One notable case involved a 15-year-old patient with a BRAF V600E–mutated mid-brain, dorsal pons tumor who received tovorafenib at 600 mg weekly for 24.6 months. This patient achieved a partial response (PR) with a 67.1% tumor shrinkage and a median TTR of 2.73 months. Clinically relevant treatment-related adverse effects (TRAEs) included grade 2 keratosis pilaris, hypophosphatemia, and hypokalemia, as well as grade 1 increased creatine phosphokinase (CPK) levels, hair color change, rash, anemia, and hypocalcemia. Upon rechallenge with tovorafenib at 600 mg weekly, the patient achieved stable disease, with retreatment ongoing for over a month at the data cutoff and no reported TRAEs.
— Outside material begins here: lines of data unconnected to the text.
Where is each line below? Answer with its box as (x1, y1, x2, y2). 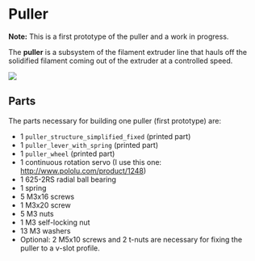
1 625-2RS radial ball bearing (19, 175, 117, 184)
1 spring (19, 183, 47, 192)
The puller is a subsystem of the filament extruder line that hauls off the (8, 47, 248, 57)
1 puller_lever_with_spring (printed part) (19, 140, 159, 149)
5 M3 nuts (19, 208, 54, 218)
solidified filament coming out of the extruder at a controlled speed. (8, 56, 233, 65)
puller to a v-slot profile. (19, 243, 100, 253)
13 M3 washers (19, 225, 71, 235)
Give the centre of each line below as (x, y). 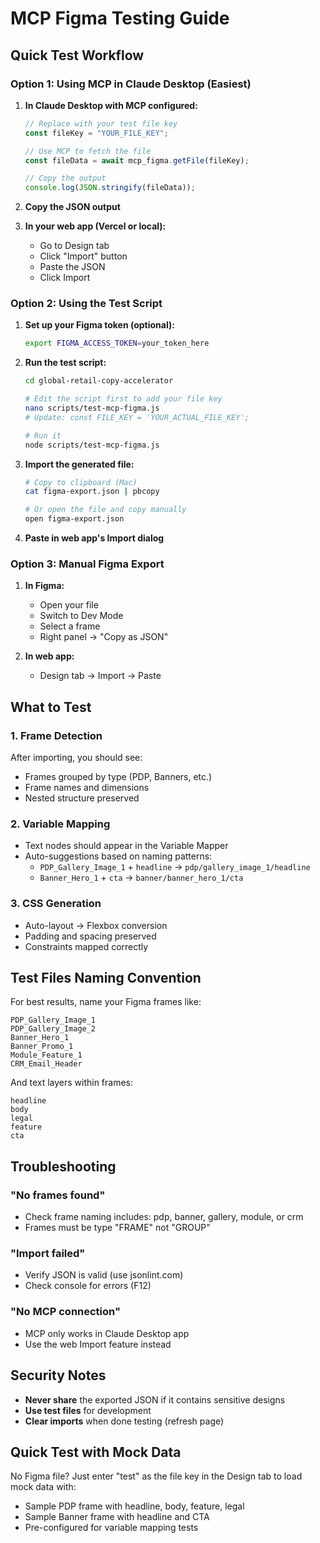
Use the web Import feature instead (98, 1344)
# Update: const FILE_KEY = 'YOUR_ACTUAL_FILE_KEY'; (137, 417)
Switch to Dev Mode (81, 616)
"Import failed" (48, 1254)
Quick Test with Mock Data (96, 1452)
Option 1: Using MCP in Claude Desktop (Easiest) (131, 84)
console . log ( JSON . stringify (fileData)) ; (110, 188)
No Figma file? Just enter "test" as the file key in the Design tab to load (156, 1476)
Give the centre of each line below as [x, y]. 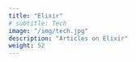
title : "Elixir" [36, 16]
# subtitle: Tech [38, 23]
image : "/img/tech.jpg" [49, 31]
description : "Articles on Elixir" [68, 38]
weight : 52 [27, 46]
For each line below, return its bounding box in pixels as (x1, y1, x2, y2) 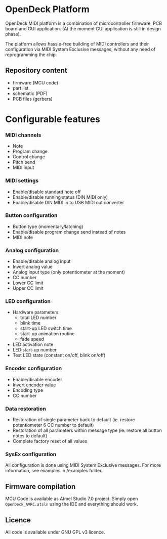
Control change (12, 154, 46, 160)
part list (12, 85, 29, 91)
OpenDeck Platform (5, 4, 90, 15)
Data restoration (5, 405, 47, 412)
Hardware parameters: (12, 309, 60, 316)
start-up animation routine (20, 331, 75, 337)
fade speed (20, 336, 44, 342)
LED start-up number (12, 347, 57, 353)
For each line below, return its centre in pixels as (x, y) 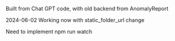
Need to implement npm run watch (49, 31)
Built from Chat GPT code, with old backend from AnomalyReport (87, 9)
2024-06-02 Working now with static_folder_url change (75, 20)
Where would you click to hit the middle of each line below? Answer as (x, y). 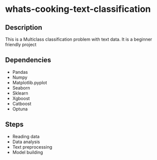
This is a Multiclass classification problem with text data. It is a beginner (79, 39)
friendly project (21, 45)
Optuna (20, 109)
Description (24, 27)
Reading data (26, 136)
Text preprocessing (32, 147)
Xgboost (21, 98)
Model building (28, 152)
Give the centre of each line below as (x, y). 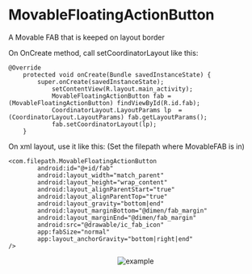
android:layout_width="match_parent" (101, 175)
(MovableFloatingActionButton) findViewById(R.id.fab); (104, 103)
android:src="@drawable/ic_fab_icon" (101, 225)
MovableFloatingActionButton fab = (111, 96)
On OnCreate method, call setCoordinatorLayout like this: (103, 53)
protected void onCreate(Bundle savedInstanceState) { (117, 74)
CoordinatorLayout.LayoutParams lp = (117, 110)
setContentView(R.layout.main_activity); (122, 89)
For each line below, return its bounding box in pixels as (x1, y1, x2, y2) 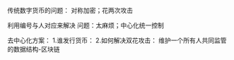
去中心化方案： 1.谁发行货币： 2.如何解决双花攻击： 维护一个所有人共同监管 (7, 36, 228, 44)
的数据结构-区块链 (7, 45, 60, 53)
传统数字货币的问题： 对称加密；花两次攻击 (7, 6, 133, 14)
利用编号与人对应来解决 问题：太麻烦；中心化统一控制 (7, 21, 164, 30)
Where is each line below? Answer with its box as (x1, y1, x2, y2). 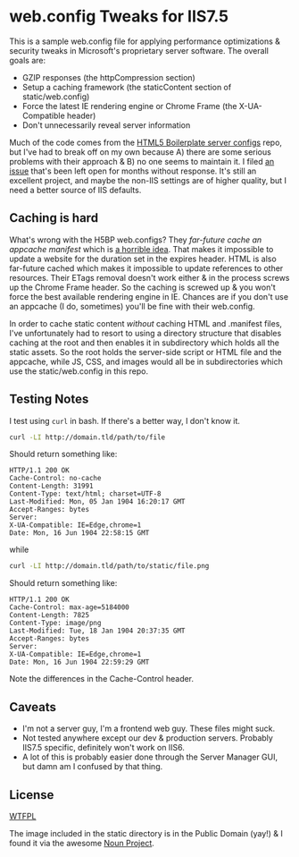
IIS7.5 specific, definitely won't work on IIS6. (21, 742, 186, 753)
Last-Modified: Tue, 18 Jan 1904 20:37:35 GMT (9, 626, 186, 636)
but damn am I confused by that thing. (21, 761, 163, 772)
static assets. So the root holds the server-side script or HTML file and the (9, 346, 282, 357)
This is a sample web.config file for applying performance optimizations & (9, 36, 281, 47)
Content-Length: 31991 (9, 481, 94, 491)
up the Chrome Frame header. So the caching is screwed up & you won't (9, 282, 277, 293)
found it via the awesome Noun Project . (9, 837, 154, 848)
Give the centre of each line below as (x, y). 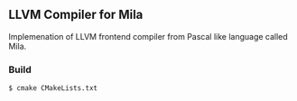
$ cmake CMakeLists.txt (53, 88)
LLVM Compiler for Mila (76, 15)
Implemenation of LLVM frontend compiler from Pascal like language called (148, 36)
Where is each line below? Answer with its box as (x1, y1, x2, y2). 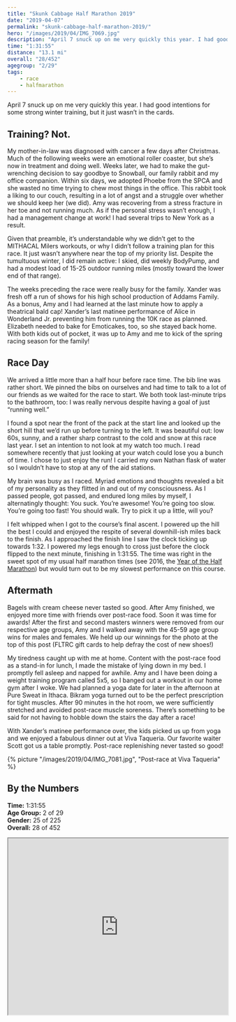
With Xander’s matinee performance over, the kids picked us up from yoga (7, 726, 221, 735)
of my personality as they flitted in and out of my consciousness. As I (7, 484, 206, 493)
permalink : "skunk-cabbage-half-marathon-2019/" (7, 23, 152, 30)
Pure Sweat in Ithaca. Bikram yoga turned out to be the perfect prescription (7, 691, 224, 699)
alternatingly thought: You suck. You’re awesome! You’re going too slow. (7, 499, 215, 507)
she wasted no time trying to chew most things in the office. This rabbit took (7, 184, 227, 193)
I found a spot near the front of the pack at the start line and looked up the (7, 419, 221, 427)
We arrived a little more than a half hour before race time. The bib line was (7, 375, 221, 384)
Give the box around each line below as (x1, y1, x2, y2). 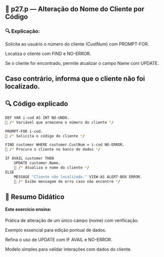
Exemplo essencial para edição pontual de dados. (5, 227, 107, 233)
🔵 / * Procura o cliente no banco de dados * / (5, 147, 100, 152)
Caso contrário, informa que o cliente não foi (5, 75, 145, 83)
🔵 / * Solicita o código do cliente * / (5, 133, 85, 139)
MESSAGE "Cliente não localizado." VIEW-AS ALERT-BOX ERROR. (14, 174, 142, 179)
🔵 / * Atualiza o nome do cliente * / (14, 165, 90, 170)
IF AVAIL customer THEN (5, 156, 54, 161)
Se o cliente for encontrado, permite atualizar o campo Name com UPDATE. (5, 60, 159, 66)
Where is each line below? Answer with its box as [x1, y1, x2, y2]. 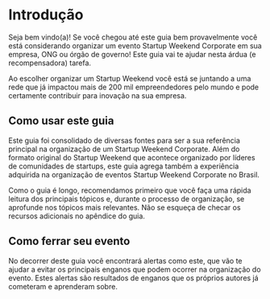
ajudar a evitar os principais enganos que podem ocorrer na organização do [8, 264, 261, 274]
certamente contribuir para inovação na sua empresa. [8, 90, 187, 100]
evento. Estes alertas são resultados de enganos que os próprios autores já [8, 272, 260, 283]
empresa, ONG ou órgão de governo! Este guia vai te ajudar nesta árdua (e [8, 49, 256, 59]
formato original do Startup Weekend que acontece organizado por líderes [8, 152, 255, 162]
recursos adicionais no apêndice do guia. [8, 211, 145, 221]
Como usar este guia [8, 114, 114, 128]
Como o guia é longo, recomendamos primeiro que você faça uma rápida [8, 185, 251, 195]
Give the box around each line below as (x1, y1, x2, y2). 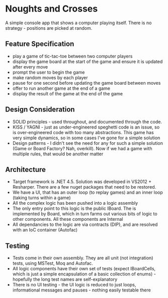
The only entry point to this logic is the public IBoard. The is (12, 205, 136, 212)
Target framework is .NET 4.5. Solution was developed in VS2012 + (12, 178, 152, 185)
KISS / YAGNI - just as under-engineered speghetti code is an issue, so (12, 124, 160, 130)
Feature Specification (5, 40, 74, 48)
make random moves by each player (12, 74, 88, 81)
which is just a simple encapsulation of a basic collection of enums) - (12, 271, 156, 277)
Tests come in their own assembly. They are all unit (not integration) (12, 255, 153, 261)
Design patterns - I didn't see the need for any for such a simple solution (12, 140, 163, 146)
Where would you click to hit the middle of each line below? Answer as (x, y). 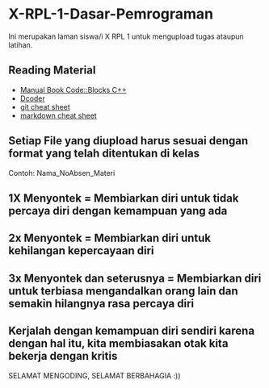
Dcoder (33, 98)
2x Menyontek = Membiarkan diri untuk (110, 238)
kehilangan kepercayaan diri (81, 251)
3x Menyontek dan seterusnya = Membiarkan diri (135, 278)
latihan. (21, 44)
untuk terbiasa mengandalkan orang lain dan (123, 291)
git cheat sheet (45, 106)
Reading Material (52, 71)
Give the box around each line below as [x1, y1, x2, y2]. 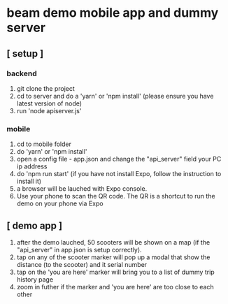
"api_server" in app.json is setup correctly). [16, 245, 142, 254]
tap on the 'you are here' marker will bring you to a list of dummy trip [16, 268, 215, 276]
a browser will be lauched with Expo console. [16, 184, 148, 193]
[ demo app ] [6, 219, 63, 231]
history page [16, 275, 54, 284]
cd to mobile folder [16, 140, 71, 148]
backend [6, 68, 37, 78]
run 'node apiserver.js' [16, 106, 82, 115]
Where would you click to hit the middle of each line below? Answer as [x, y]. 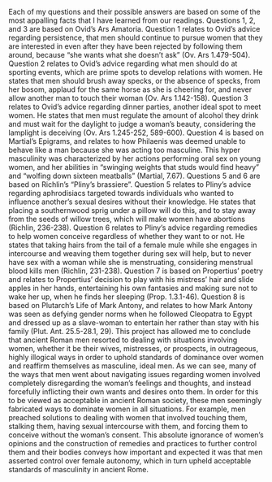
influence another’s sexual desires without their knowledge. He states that [132, 202]
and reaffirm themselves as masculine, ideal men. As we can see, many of [133, 366]
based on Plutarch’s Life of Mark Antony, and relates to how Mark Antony [131, 305]
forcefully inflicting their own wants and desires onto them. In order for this [134, 392]
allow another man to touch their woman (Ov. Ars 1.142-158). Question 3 [128, 98]
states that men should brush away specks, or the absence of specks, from [135, 81]
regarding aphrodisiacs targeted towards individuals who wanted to [121, 193]
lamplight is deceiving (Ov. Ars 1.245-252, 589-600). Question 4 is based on [136, 132]
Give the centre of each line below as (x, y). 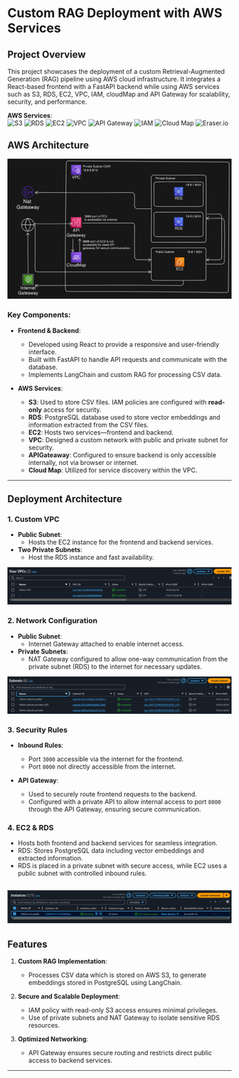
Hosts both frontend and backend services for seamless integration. (118, 843)
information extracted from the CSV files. (89, 425)
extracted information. (50, 858)
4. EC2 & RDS (31, 828)
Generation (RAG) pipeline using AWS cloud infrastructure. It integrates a (114, 79)
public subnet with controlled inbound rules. (82, 873)
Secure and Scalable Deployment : (69, 996)
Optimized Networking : (53, 1039)
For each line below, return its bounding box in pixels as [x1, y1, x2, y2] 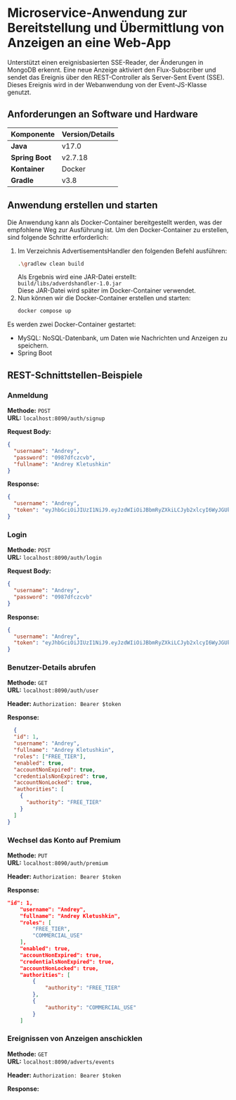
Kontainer [11, 164, 45, 174]
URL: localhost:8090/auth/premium [7, 858, 109, 866]
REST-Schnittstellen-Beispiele [7, 369, 143, 381]
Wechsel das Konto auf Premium [7, 835, 122, 845]
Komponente [11, 129, 55, 139]
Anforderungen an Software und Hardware [7, 108, 198, 120]
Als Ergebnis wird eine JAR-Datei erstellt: [17, 273, 137, 281]
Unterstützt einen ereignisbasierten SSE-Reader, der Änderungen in [7, 58, 204, 66]
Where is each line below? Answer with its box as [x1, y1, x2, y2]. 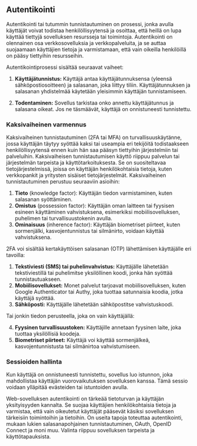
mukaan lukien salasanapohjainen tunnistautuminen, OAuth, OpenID [6, 420, 172, 428]
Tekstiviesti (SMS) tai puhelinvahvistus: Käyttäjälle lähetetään [14, 263, 169, 270]
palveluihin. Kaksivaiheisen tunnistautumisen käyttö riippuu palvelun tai [6, 153, 180, 160]
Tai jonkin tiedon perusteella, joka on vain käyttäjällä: [6, 312, 135, 320]
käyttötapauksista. [6, 433, 51, 440]
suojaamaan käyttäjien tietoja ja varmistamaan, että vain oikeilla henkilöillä [6, 46, 186, 53]
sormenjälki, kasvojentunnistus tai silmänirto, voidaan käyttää [14, 227, 164, 235]
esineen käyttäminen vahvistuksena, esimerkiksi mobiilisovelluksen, [14, 208, 180, 216]
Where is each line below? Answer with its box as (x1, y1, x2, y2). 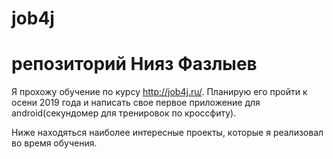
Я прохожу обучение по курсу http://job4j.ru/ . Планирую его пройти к (11, 86, 308, 98)
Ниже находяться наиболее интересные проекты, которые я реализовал (11, 127, 324, 139)
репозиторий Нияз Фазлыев (11, 53, 258, 76)
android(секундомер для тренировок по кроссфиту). (11, 107, 237, 119)
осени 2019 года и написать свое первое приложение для (11, 97, 261, 109)
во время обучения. (11, 137, 98, 149)
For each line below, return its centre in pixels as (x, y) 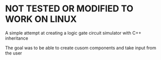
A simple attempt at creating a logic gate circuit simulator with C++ (73, 33)
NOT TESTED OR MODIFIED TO (69, 9)
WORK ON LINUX (41, 19)
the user (14, 53)
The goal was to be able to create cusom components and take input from (81, 48)
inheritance (17, 38)
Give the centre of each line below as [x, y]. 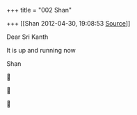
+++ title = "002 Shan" [39, 10]
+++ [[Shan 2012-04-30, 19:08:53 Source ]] [68, 23]
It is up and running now [41, 50]
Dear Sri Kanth [27, 37]
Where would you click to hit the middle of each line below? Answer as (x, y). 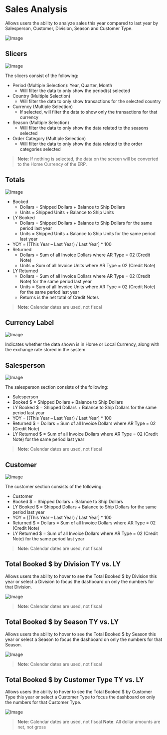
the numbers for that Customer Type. (43, 702)
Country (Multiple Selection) (41, 96)
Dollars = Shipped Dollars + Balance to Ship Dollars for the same (86, 223)
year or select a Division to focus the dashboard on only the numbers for (80, 581)
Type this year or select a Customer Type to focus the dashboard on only (80, 697)
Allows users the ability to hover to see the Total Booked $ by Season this (81, 634)
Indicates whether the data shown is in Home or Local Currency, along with (82, 344)
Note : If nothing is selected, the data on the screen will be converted (88, 159)
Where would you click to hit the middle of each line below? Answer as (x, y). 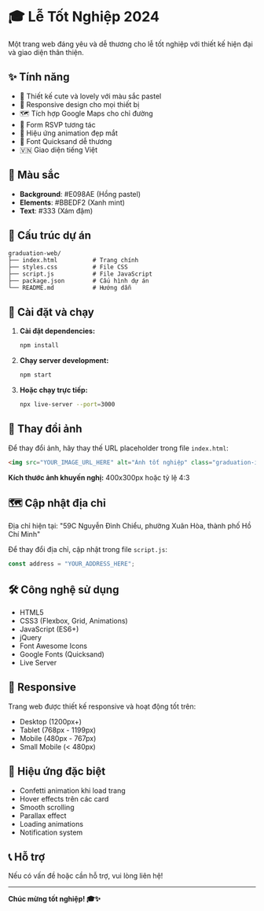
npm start (36, 375)
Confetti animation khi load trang (72, 791)
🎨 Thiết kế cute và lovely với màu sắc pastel (90, 96)
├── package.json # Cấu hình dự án (79, 281)
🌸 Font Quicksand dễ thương (66, 141)
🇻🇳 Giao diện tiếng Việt (59, 150)
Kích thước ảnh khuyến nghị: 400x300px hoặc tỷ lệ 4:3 (99, 477)
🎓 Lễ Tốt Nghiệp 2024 (84, 17)
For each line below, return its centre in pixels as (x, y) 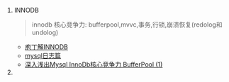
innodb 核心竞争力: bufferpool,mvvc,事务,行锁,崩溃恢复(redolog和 (127, 25)
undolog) (45, 32)
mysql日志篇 (43, 56)
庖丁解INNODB (46, 47)
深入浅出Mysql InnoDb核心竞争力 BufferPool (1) (94, 64)
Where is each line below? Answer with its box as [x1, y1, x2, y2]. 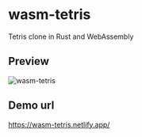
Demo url [8, 99, 55, 112]
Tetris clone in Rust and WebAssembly [8, 32, 134, 41]
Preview [8, 55, 50, 68]
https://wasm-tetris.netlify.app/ [8, 120, 110, 129]
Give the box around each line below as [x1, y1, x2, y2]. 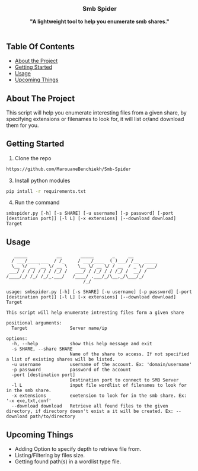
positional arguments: [6, 320, 62, 326]
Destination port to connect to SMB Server [69, 377, 179, 383]
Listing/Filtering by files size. [14, 452, 85, 459]
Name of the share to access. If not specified [69, 351, 190, 357]
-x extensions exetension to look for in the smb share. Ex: [11, 393, 187, 399]
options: [6, 336, 28, 342]
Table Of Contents [6, 42, 75, 52]
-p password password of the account [11, 367, 132, 373]
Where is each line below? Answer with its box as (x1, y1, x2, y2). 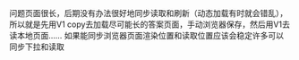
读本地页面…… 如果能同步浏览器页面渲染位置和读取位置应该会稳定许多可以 (9, 30, 285, 40)
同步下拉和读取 (9, 41, 64, 52)
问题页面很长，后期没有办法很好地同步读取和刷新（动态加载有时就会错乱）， (9, 8, 288, 18)
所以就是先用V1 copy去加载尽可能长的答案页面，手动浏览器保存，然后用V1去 (9, 19, 291, 30)
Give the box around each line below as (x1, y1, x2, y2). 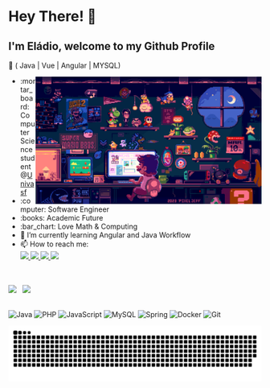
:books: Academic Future (19, 213, 104, 222)
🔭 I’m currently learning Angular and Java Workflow (19, 230, 191, 240)
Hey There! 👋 (8, 7, 97, 26)
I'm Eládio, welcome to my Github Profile (8, 39, 215, 53)
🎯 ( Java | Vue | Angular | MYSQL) (8, 60, 121, 70)
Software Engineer (47, 204, 110, 214)
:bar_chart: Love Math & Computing (19, 221, 138, 231)
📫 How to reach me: (19, 239, 89, 249)
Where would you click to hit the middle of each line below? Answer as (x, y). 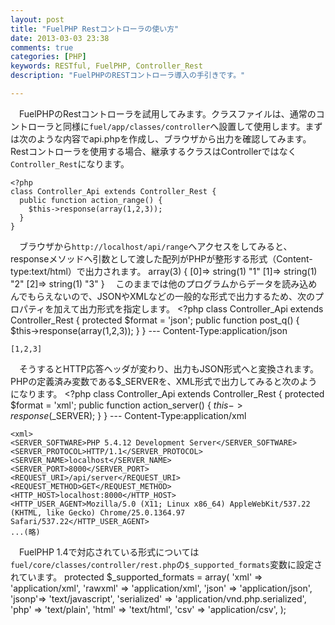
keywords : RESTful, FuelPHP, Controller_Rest (106, 66)
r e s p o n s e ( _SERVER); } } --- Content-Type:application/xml (128, 415)
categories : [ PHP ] (48, 57)
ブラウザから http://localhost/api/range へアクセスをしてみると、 (155, 246)
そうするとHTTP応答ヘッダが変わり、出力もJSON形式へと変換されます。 (168, 368)
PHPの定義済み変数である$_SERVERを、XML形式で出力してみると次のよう (164, 381)
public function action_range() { (91, 200)
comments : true (42, 47)
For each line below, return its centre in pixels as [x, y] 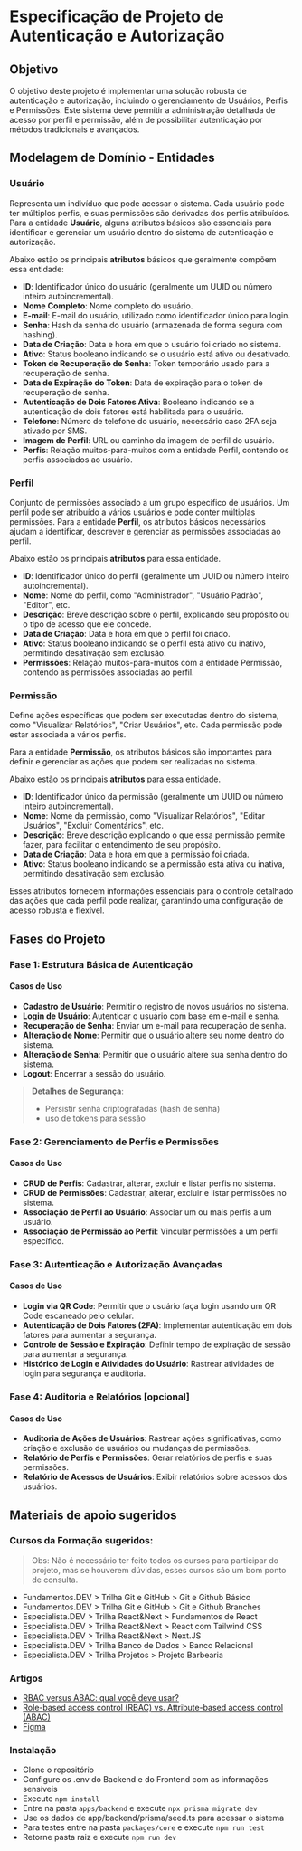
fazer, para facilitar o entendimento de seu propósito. [122, 845]
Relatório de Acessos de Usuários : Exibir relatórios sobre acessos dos [155, 1477]
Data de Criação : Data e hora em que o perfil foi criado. [126, 633]
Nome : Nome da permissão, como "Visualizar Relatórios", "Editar [144, 816]
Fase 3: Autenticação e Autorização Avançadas [116, 1264]
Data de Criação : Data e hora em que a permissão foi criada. [136, 854]
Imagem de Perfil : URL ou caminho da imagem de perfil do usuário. [148, 440]
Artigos [26, 1678]
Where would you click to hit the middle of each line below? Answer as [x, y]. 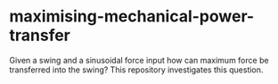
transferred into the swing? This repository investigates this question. [136, 70]
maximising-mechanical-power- [132, 17]
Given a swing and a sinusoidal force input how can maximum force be [139, 60]
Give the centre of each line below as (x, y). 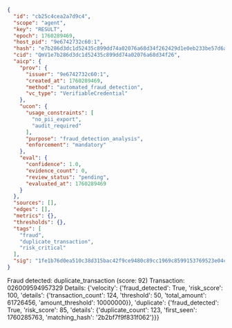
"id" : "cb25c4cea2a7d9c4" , (52, 16)
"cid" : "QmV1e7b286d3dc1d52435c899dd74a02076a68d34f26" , (97, 55)
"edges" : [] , (32, 210)
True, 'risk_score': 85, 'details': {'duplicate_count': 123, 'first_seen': (102, 310)
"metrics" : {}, (35, 216)
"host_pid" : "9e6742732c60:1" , (58, 42)
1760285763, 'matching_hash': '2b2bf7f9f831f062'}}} (84, 317)
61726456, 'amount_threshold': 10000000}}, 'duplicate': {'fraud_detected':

Another patient, a 6-year-old with BRAF fusion–positive optic pathway glioma, received tovorafenib at 400 mg weekly for 23.7 months, achieving a PR with a 55.0% tumor shrinkage and a median TTR of 2.76 months. TRAEs included grade 2 rash, increased CPK levels, and decreased growth velocity, along with grade 1 hair color change, dermatitis, facial and limb edema, hypocalcemia, hypophosphatemia, increased liver function test levels, alopecia, anemia, paronychia, and cheilitis. During the drug holiday, the patient experienced disease progression after 8.5 months, with a 28% increase in tumor size. Rechallenged with tovorafenib at 500 mg weekly, the patient showed a 1.1% decrease in tumor size at first assessment, with no clinical progression. Retreatment was ongoing for over 3 months at data cutoff, with no reported adverse events since retreatment began.